Shawn Smith created JENA-1770:
---------------------------------

             Summary: Spilling bindings with OPTIONAL leads to wrong answers
                 Key: JENA-1770
                 URL: https://issues.apache.org/jira/browse/JENA-1770
             Project: Apache Jena
          Issue Type: Bug
          Components: ARQ
    Affects Versions: Jena 3.13.1
            Reporter: Shawn Smith


A query like the following where some variables are optional may lead to wrong answers when spilling occurs: 
{code:java}
PREFIX  foaf: <http://xmlns.com/foaf/0.1/>
SELECT  ?name ?mbox
WHERE
  { ?x  foaf:name  ?name
    OPTIONAL
      { ?x  foaf:mbox  ?mbox }
  }
ORDER BY ASC(?mbox)
{code}
This is only a problem when the ARQ.spillToDiskThreshold setting has been configured.

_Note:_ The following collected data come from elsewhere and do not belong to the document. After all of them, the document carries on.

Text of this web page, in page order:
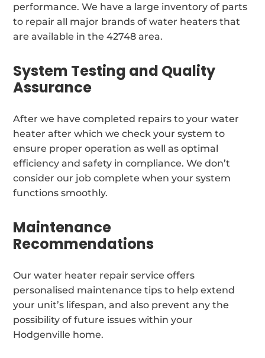
performance. We have a large inventory of parts
to repair all major brands of water heaters that
are available in the 42748 area.
System Testing and Quality
Assurance
After we have completed repairs to your water
heater after which we check your system to
ensure proper operation as well as optimal
efficiency and safety in compliance. We don’t
consider our job complete when your system
functions smoothly.
Maintenance
Recommendations
Our water heater repair service offers
personalised maintenance tips to help extend
your unit’s lifespan, and also prevent any the
possibility of future issues within your
Hodgenville home.
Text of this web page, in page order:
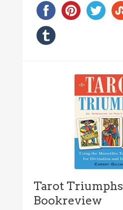
Tarot Triumphs |
Bookreview
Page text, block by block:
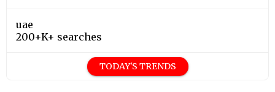
uae
200+K+ searches
TODAY'S TRENDS
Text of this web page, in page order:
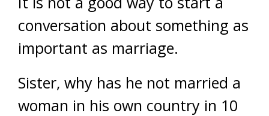
conversation about something as
important as marriage.
Sister, why has he not married a
woman in his own country in 10
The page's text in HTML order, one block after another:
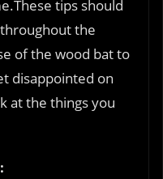
tips should
the
of the wood bat to
disappointed on
at the things you
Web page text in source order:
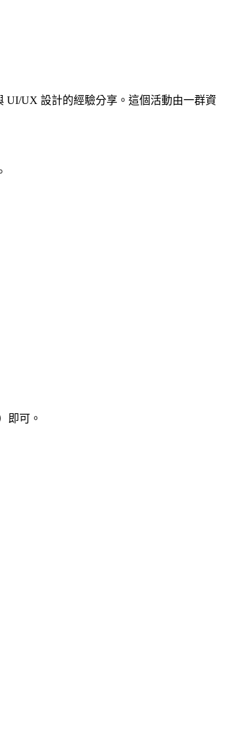
UI/UX 設計的經驗分享。這個活動由一群資
即可。
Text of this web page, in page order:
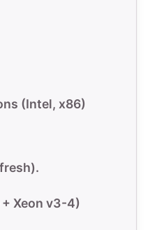
(Intel, x86)
Xeon v3-4)
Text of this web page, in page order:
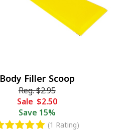
Body Filler Scoop
Reg.$2.95
Sale $2.50
Save 15%
(1 Rating)
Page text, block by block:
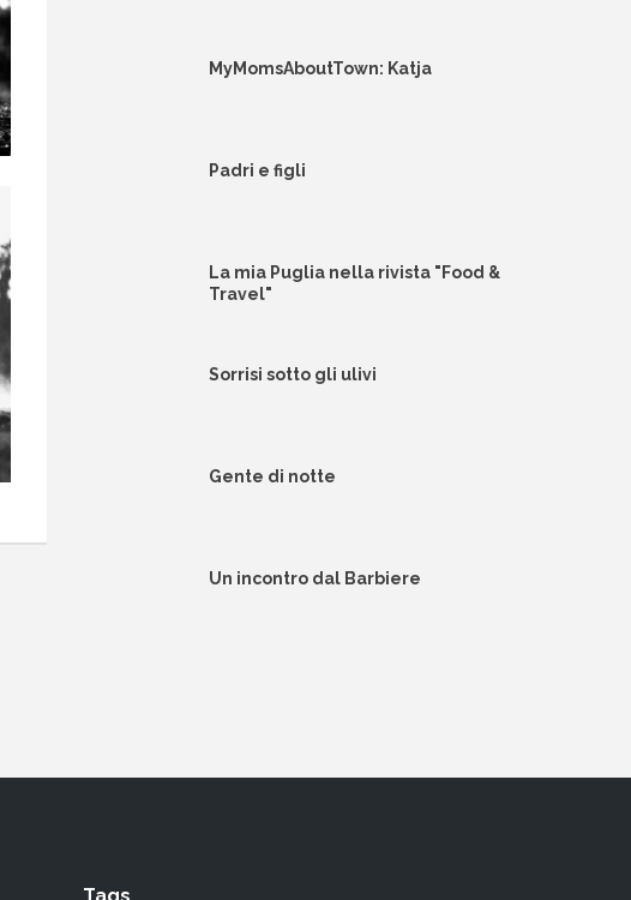
MyMomsAboutTown: Katja
Padri e figli
La mia Puglia nella rivista "Food &
Travel"
Sorrisi sotto gli ulivi
Gente di notte
Un incontro dal Barbiere
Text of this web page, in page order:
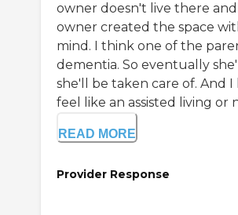
owner doesn't live there
owner created the space
mind. I think one of the
dementia. So eventually
she'll be taken care of. And
feel like an assisted living or
READ MORE
Provider Response
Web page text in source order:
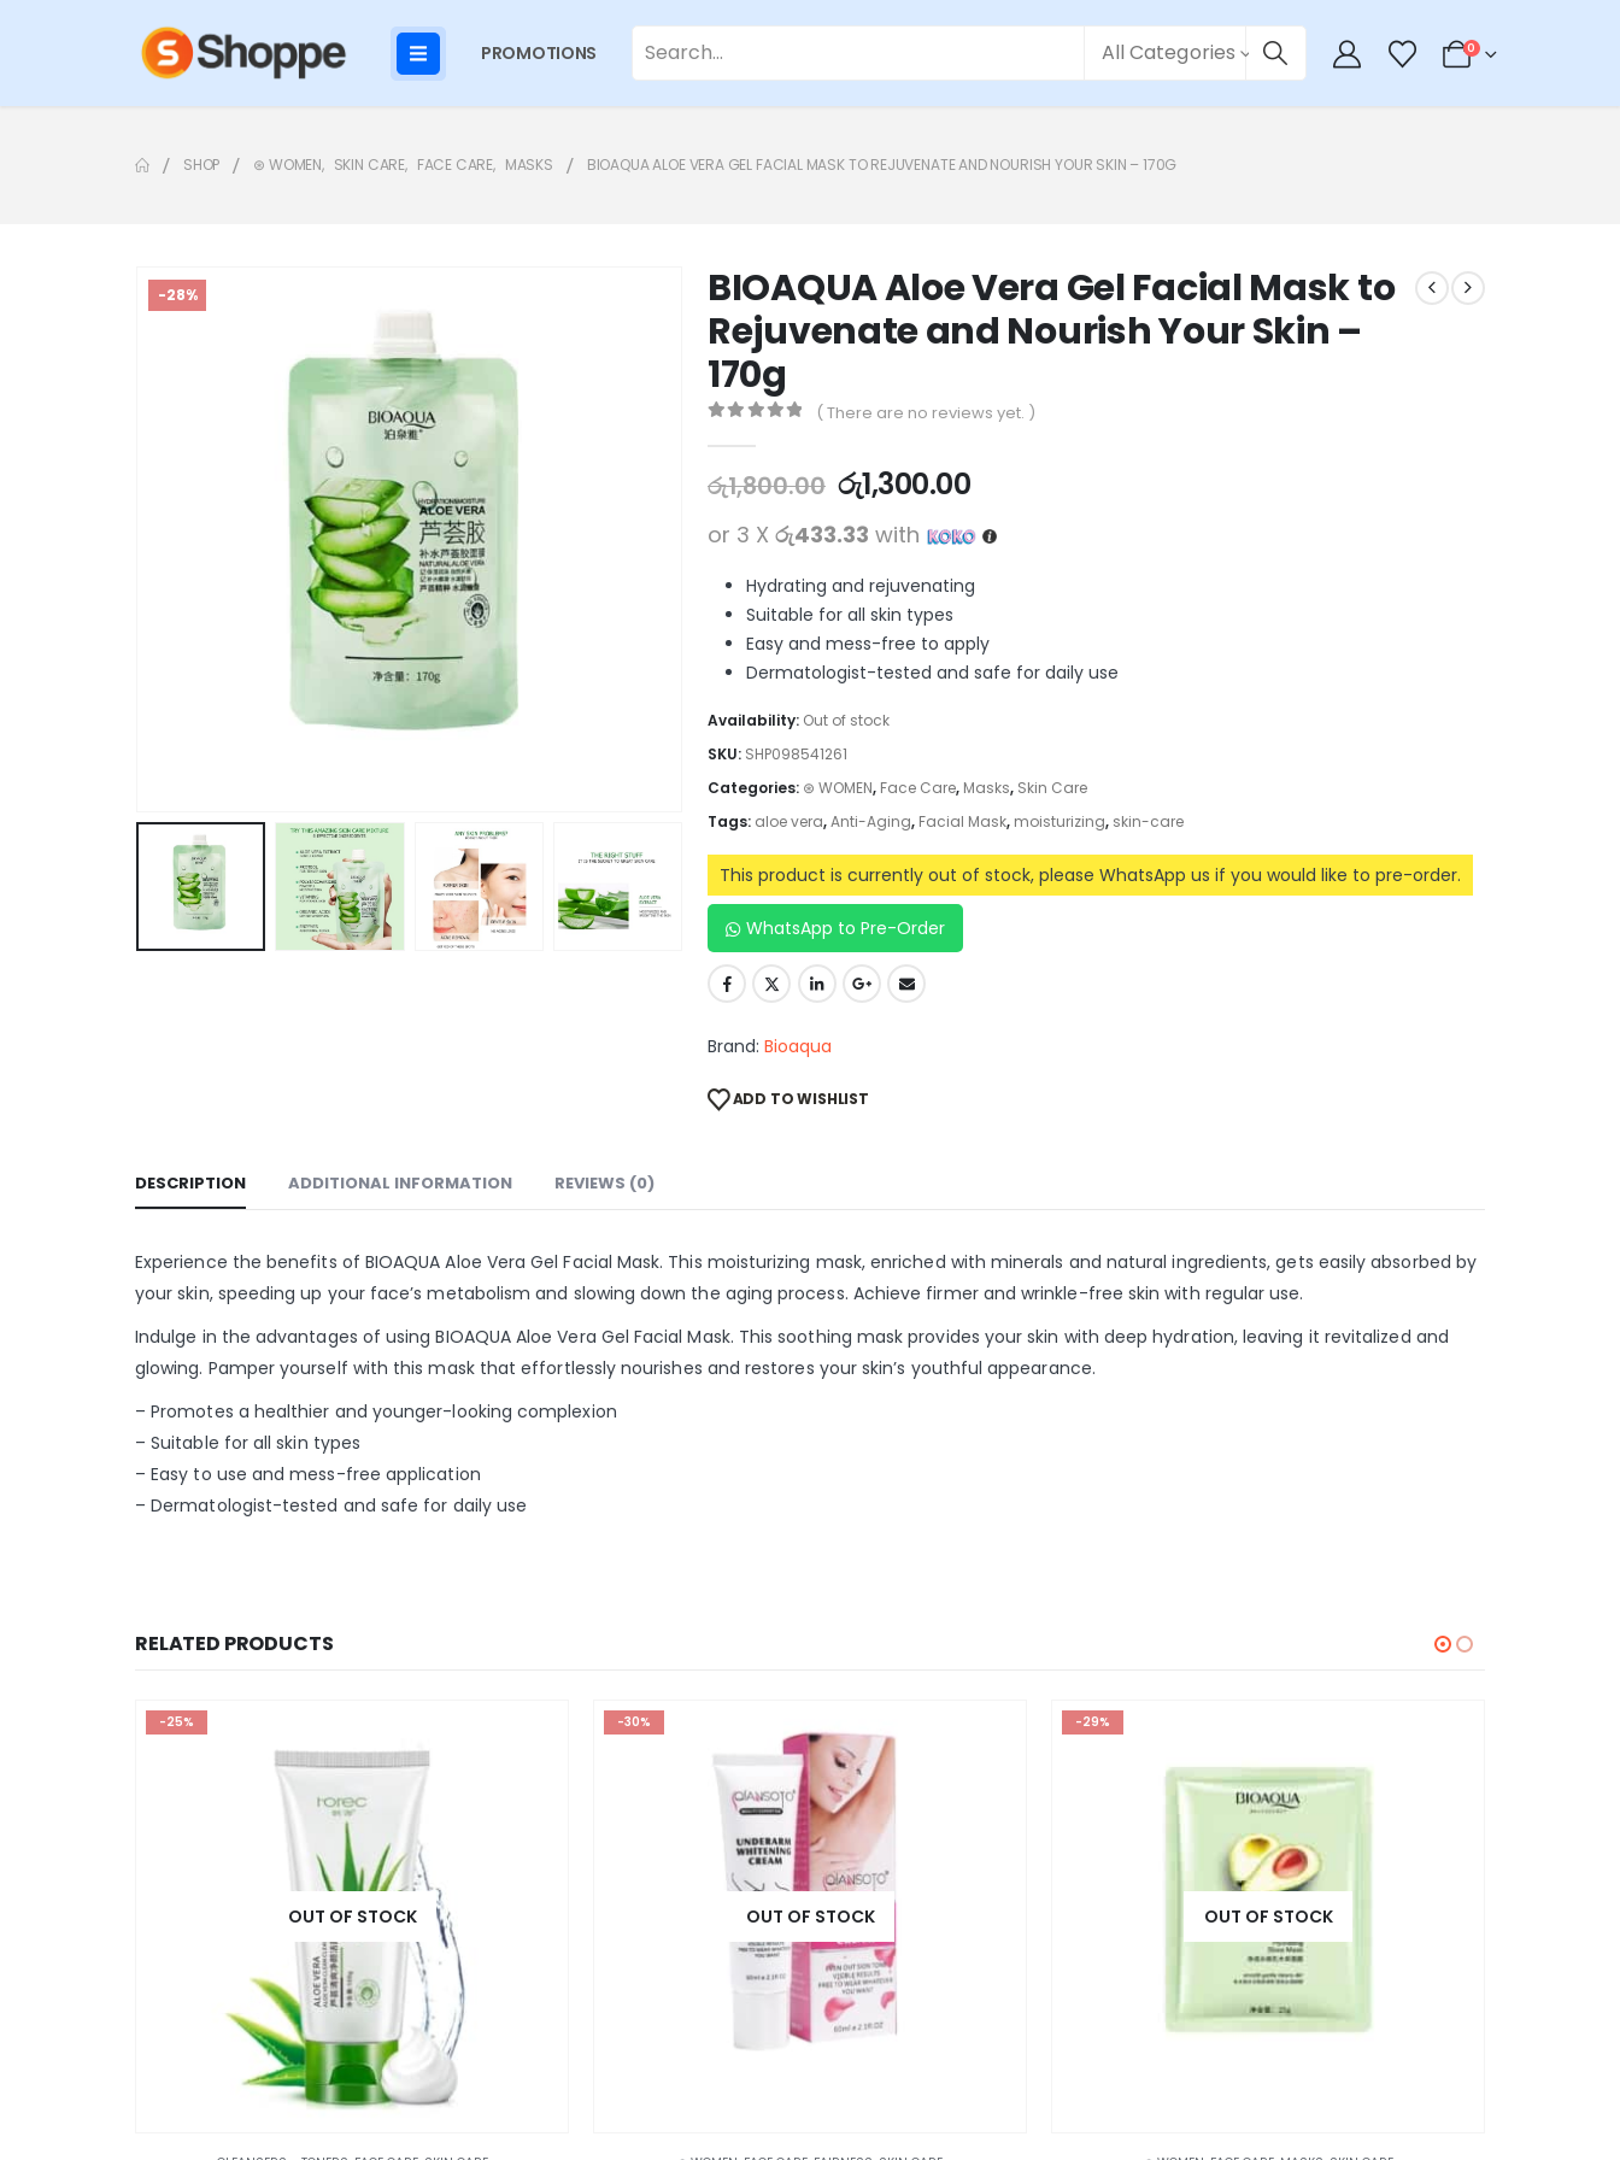
PROMOTIONS All Categories 0
SHOP ⊛ WOMEN, SKIN CARE, FACE CARE, MASKS BIOAQUA ALOE VERA GEL FACIAL MASK TO REJUVENATE AND NOURISH YOUR SKIN – 170G
-28%
BIOAQUA Aloe Vera Gel Facial Mask to
Rejuvenate and Nourish Your Skin –
170g
( There are no reviews yet. )
රු1,800.00 රු1,300.00
or 3 X රු433.33 with
Hydrating and rejuvenating
Suitable for all skin types
Easy and mess-free to apply
Dermatologist-tested and safe for daily use
Availability: Out of stock
SKU: SHP098541261
Categories: ⊛ WOMEN, Face Care, Masks, Skin Care
Tags: aloe vera,Anti-Aging, Facial Mask, moisturizing, skin-care
This product is currently out of stock, please WhatsApp us if you would like to pre-order.
WhatsApp to Pre-Order
Brand: Bioaqua
ADD TO WISHLIST
DESCRIPTION ADDITIONAL INFORMATION REVIEWS (0)
Experience the benefits of BIOAQUA Aloe Vera Gel Facial Mask. This moisturizing mask, enriched with minerals and natural ingredients, gets easily absorbed by
your skin, speeding up your face’s metabolism and slowing down the aging process. Achieve firmer and wrinkle-free skin with regular use.
Indulge in the advantages of using BIOAQUA Aloe Vera Gel Facial Mask. This soothing mask provides your skin with deep hydration, leaving it revitalized and
glowing. Pamper yourself with this mask that effortlessly nourishes and restores your skin’s youthful appearance.
– Promotes a healthier and younger-looking complexion
– Suitable for all skin types
– Easy to use and mess-free application
– Dermatologist-tested and safe for daily use
RELATED PRODUCTS
-25%
OUT OF STOCK
-30%
OUT OF STOCK
-29%
OUT OF STOCK
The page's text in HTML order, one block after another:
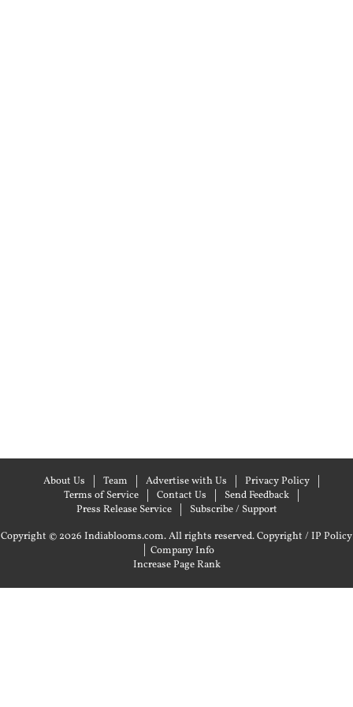
About Us Team Advertise with Us
Privacy Policy
Terms of Service
Contact Us
Send Feedback
Press Release Service
Subscribe / Support
Copyright © 2026 Indiablooms.com. All rights reserved.Copyright / IP Policy
| Company Info
Increase Page Rank
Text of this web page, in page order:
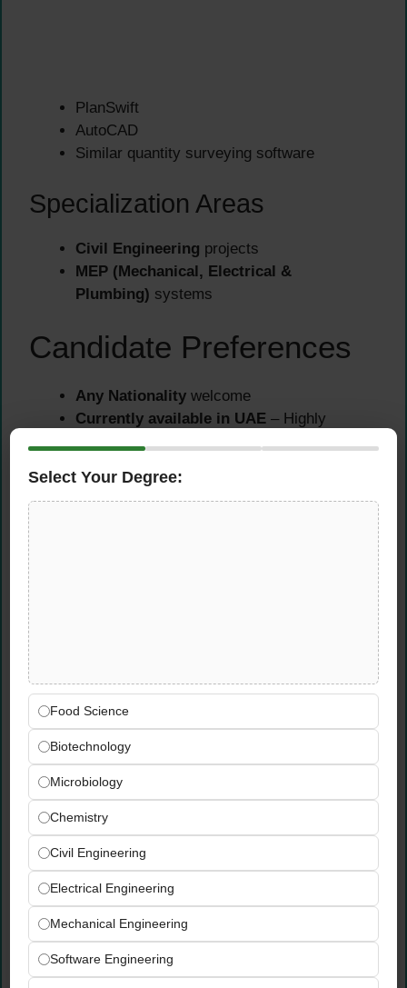
PlanSwift
AutoCAD
Similar quantity surveying software
Specialization Areas
Civil Engineering projects
MEP (Mechanical, Electrical &
Plumbing) systems
Candidate Preferences
Any Nationality welcome
Currently available in UAE – Highly
Select Your Degree:
Food Science
Biotechnology
Microbiology
Chemistry
Civil Engineering
Electrical Engineering
Mechanical Engineering
Software Engineering
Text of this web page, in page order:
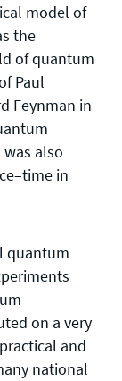
model of
the
of quantum
Paul
Feynman in
also
in
quantum
on a very
and
national
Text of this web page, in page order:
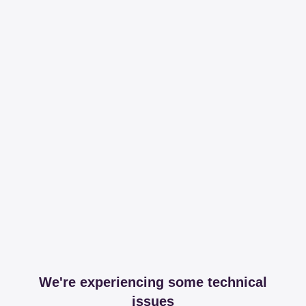
We're experiencing some technical
issues
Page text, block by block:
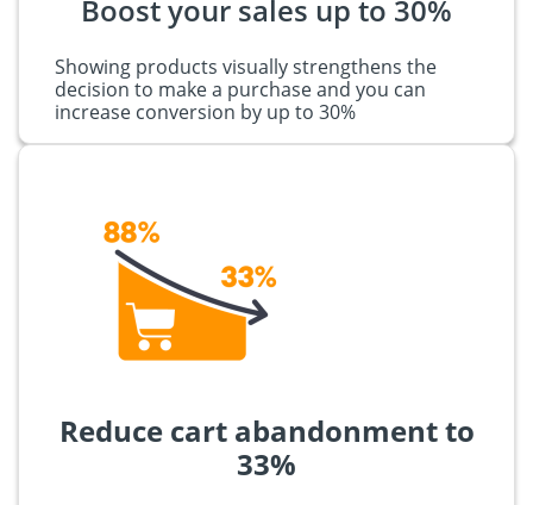
Boost your sales up to 30%
Showing products visually strengthens the
decision to make a purchase and you can
increase conversion by up to 30%
Reduce cart abandonment to
33%
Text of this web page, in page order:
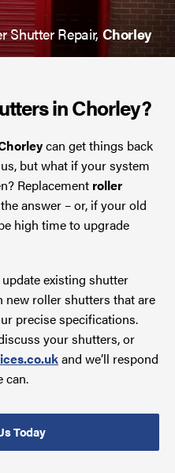
Shutter Repair, Chorley
in Chorley?
can get things back
but what if your system
Replacement roller
answer – or, if your old
high time to upgrade
update existing shutter
new roller shutters that are
precise specifications.
your shutters, or
and we’ll respond
can.
Today
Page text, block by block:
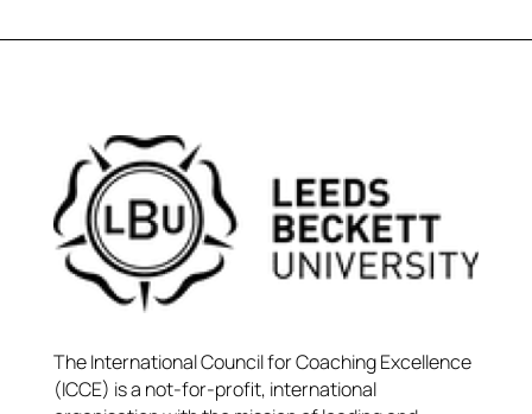
The International Council for Coaching Excellence
(ICCE) is a not-for-profit, international
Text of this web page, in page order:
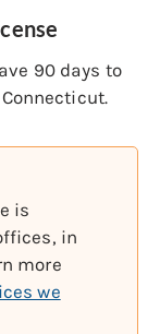
90 days to
is
in
more
we
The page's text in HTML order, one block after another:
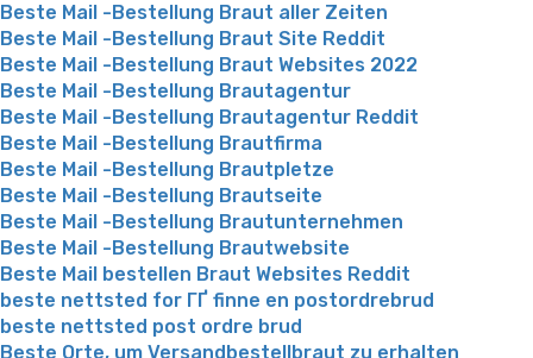
Beste Mail -Bestellung Braut aller Zeiten
Beste Mail -Bestellung Braut Site Reddit
Beste Mail -Bestellung Braut Websites 2022
Beste Mail -Bestellung Brautagentur
Beste Mail -Bestellung Brautagentur Reddit
Beste Mail -Bestellung Brautfirma
Beste Mail -Bestellung Brautpletze
Beste Mail -Bestellung Brautseite
Beste Mail -Bestellung Brautunternehmen
Beste Mail -Bestellung Brautwebsite
Beste Mail bestellen Braut Websites Reddit
beste nettsted for ГҐ finne en postordrebrud
beste nettsted post ordre brud
Beste Orte, um Versandbestellbraut zu erhalten
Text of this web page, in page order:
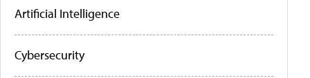
Artificial Intelligence
Cybersecurity
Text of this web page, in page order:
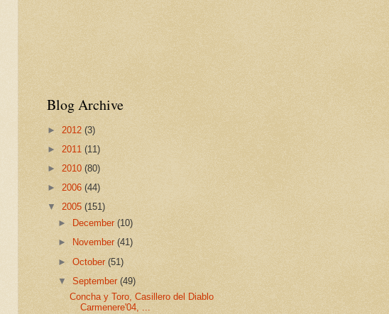
Blog Archive
► 2012 (3)
► 2011 (11)
► 2010 (80)
► 2006 (44)
▼ 2005 (151)
►
December(10)
►
November(41)
►October(51)
▼September(49)
Concha y Toro, Casillero del Diablo
Carmenere'04, ...
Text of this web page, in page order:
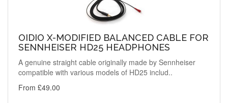
OIDIO X-MODIFIED BALANCED CABLE FOR
SENNHEISER HD25 HEADPHONES
A genuine straight cable originally made by Sennheiser
compatible with various models of HD25 includ..
From £49.00
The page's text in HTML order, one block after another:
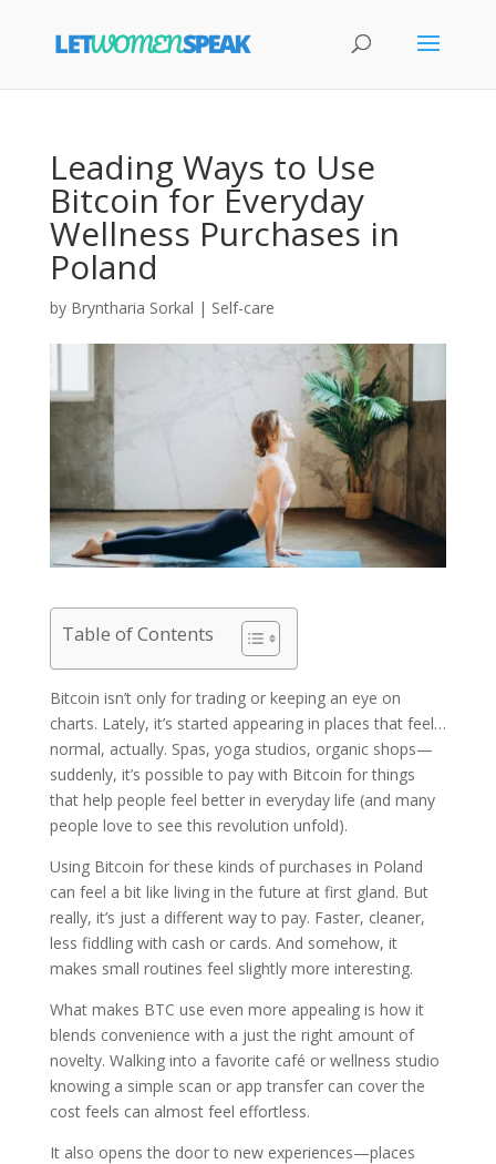
Leading Ways to Use
Bitcoin for Everyday
Wellness Purchases in
Poland
by Bryntharia Sorkal | Self-care
Table of Contents
Bitcoin isn’t only for trading or keeping an eye on
charts. Lately, it’s started appearing in places that feel…
normal, actually. Spas, yoga studios, organic shops—
suddenly, it’s possible to pay with Bitcoin for things
that help people feel better in everyday life (and many
people love to see this revolution unfold).
Using Bitcoin for these kinds of purchases in Poland
can feel a bit like living in the future at first gland. But
really, it’s just a different way to pay. Faster, cleaner,
less fiddling with cash or cards. And somehow, it
makes small routines feel slightly more interesting.
What makes BTC use even more appealing is how it
blends convenience with a just the right amount of
novelty. Walking into a favorite café or wellness studio
knowing a simple scan or app transfer can cover the
cost feels can almost feel effortless.
It also opens the door to new experiences—places
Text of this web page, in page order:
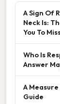
A Sign Of
Neck Is:
You To
Who Is
Answer
A
Guide
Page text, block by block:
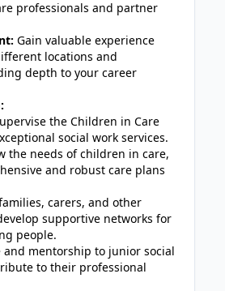
professionals and partner
Gain valuable experience
locations and
depth to your career
the Children in Care
social work services.
the needs of children in care,
and robust care plans
carers, and other
supportive networks for
people.
and mentorship to junior social
to their professional

The root cause is that BindingOutputStream emits a VARS row based on the first binding, but it doesn't emit a new VARS row when a subsequent binding contains additional variables.  

The BindingOutputStream.needVars() method will cause a second VARS row to be emitted when a new binding is missing variables, but not when it has extras.  This logic may be inverted from what was intended.

There's a TestDistinctDataBag test case below that reproduces the problem. It generates a spill file like this:
{code}
VARS ?1 .
"A" .
"A" .
{code}
when a correct spill file would be:
{code}
VARS ?1 .
"A" .
VARS ?2 ?1 .
"B" "A" .
{code}

If you run it, you may notice that it fails with a spill threshold of 2 but passes with a higher threshold:
{code:java}
@Test public void testOptionalVariables()
{
    // Setup a situation where the second binding in a spill file binds more
    // variables than the first binding
    BindingMap binding1 = BindingFactory.create();
    binding1.add(Var.alloc("1"), NodeFactory.createLiteral("A"));

    BindingMap binding2 = BindingFactory.create();
    binding2.add(Var.alloc("1"), NodeFactory.createLiteral("A"));
    binding2.add(Var.alloc("2"), NodeFactory.createLiteral("B"));

    List<Binding> undistinct = Arrays.asList(binding1, binding2, binding1);
    List<Binding> control = Iter.toList(Iter.distinct(undistinct.iterator()));
    List<Binding> distinct = new ArrayList<>();

    DistinctDataBag<Binding> db = new DistinctDataBag<>(
            new ThresholdPolicyCount<Binding>(2),
            SerializationFactoryFinder.bindingSerializationFactory(),
            new BindingComparator(new ArrayList<SortCondition>()));
    try
    {
        db.addAll(undistinct);
        Iterator<Binding> iter = db.iterator();
        while (iter.hasNext())
        {
            distinct.add(iter.next());
        }
        Iter.close(iter);
    }
    finally
    {
        db.close();
    }

    assertEquals(control.size(), distinct.size());
    assertTrue(ResultSetCompare.equalsByTest(control, distinct, NodeUtils.sameTerm));
}
{code}



--
This message was sent by Atlassian Jira
(v8.3.4#803005)